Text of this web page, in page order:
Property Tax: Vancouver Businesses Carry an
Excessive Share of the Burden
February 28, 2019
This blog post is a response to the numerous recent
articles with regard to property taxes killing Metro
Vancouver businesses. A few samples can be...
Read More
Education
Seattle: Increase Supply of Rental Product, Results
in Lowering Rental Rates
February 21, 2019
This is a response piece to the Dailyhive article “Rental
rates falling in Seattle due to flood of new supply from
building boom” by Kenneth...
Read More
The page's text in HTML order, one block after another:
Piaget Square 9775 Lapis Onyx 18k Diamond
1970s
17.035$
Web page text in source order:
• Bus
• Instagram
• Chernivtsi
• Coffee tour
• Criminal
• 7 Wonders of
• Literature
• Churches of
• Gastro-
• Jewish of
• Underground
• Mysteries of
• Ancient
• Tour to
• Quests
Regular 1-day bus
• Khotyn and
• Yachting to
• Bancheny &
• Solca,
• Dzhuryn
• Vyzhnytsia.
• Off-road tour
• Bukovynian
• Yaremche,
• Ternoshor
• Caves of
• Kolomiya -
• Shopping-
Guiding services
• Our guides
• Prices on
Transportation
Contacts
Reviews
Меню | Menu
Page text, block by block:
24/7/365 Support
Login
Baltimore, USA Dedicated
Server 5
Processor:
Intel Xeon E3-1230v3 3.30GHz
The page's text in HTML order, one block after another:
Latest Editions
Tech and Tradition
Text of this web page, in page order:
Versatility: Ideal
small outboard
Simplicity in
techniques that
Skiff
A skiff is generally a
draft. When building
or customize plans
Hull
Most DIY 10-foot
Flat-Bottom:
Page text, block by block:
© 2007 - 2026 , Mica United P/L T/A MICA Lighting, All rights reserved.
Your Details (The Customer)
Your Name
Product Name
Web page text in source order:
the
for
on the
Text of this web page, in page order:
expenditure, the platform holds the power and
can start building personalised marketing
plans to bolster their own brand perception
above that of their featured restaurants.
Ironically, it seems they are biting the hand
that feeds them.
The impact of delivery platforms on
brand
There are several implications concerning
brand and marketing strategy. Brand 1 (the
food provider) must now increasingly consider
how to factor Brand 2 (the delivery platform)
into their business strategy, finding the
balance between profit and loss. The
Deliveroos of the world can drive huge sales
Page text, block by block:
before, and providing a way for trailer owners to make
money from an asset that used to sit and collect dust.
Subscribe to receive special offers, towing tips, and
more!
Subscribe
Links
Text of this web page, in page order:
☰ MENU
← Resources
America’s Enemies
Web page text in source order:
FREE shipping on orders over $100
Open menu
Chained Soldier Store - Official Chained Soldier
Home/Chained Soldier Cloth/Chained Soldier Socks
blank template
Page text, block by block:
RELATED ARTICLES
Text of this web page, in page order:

--*--

* Problem description: Return every line above exactly as it stands.

* Task output:
Text of this web page, in page order:
Property Tax: Vancouver Businesses Carry an
Excessive Share of the Burden
February 28, 2019
This blog post is a response to the numerous recent
articles with regard to property taxes killing Metro
Vancouver businesses. A few samples can be...
Read More
Education
Seattle: Increase Supply of Rental Product, Results
in Lowering Rental Rates
February 21, 2019
This is a response piece to the Dailyhive article “Rental
rates falling in Seattle due to flood of new supply from
building boom” by Kenneth...
Read More
The page's text in HTML order, one block after another:
Piaget Square 9775 Lapis Onyx 18k Diamond
1970s
17.035$
Web page text in source order:
• Bus
• Instagram
• Chernivtsi
• Coffee tour
• Criminal
• 7 Wonders of
• Literature
• Churches of
• Gastro-
• Jewish of
• Underground
• Mysteries of
• Ancient
• Tour to
• Quests
Regular 1-day bus
• Khotyn and
• Yachting to
• Bancheny &
• Solca,
• Dzhuryn
• Vyzhnytsia.
• Off-road tour
• Bukovynian
• Yaremche,
• Ternoshor
• Caves of
• Kolomiya -
• Shopping-
Guiding services
• Our guides
• Prices on
Transportation
Contacts
Reviews
Меню | Menu
Page text, block by block:
24/7/365 Support
Login
Baltimore, USA Dedicated
Server 5
Processor:
Intel Xeon E3-1230v3 3.30GHz
The page's text in HTML order, one block after another:
Latest Editions
Tech and Tradition
Text of this web page, in page order:
Versatility: Ideal
small outboard
Simplicity in
techniques that
Skiff
A skiff is generally a
draft. When building
or customize plans
Hull
Most DIY 10-foot
Flat-Bottom:
Page text, block by block:
© 2007 - 2026 , Mica United P/L T/A MICA Lighting, All rights reserved.
Your Details (The Customer)
Your Name
Product Name
Web page text in source order:
the
for
on the
Text of this web page, in page order:
expenditure, the platform holds the power and
can start building personalised marketing
plans to bolster their own brand perception
above that of their featured restaurants.
Ironically, it seems they are biting the hand
that feeds them.
The impact of delivery platforms on
brand
There are several implications concerning
brand and marketing strategy. Brand 1 (the
food provider) must now increasingly consider
how to factor Brand 2 (the delivery platform)
into their business strategy, finding the
balance between profit and loss. The
Deliveroos of the world can drive huge sales
Page text, block by block:
before, and providing a way for trailer owners to make
money from an asset that used to sit and collect dust.
Subscribe to receive special offers, towing tips, and
more!
Subscribe
Links
Text of this web page, in page order:
☰ MENU
← Resources
America’s Enemies
Web page text in source order:
FREE shipping on orders over $100
Open menu
Chained Soldier Store - Official Chained Soldier
Home/Chained Soldier Cloth/Chained Soldier Socks
blank template
Page text, block by block:
RELATED ARTICLES
Text of this web page, in page order:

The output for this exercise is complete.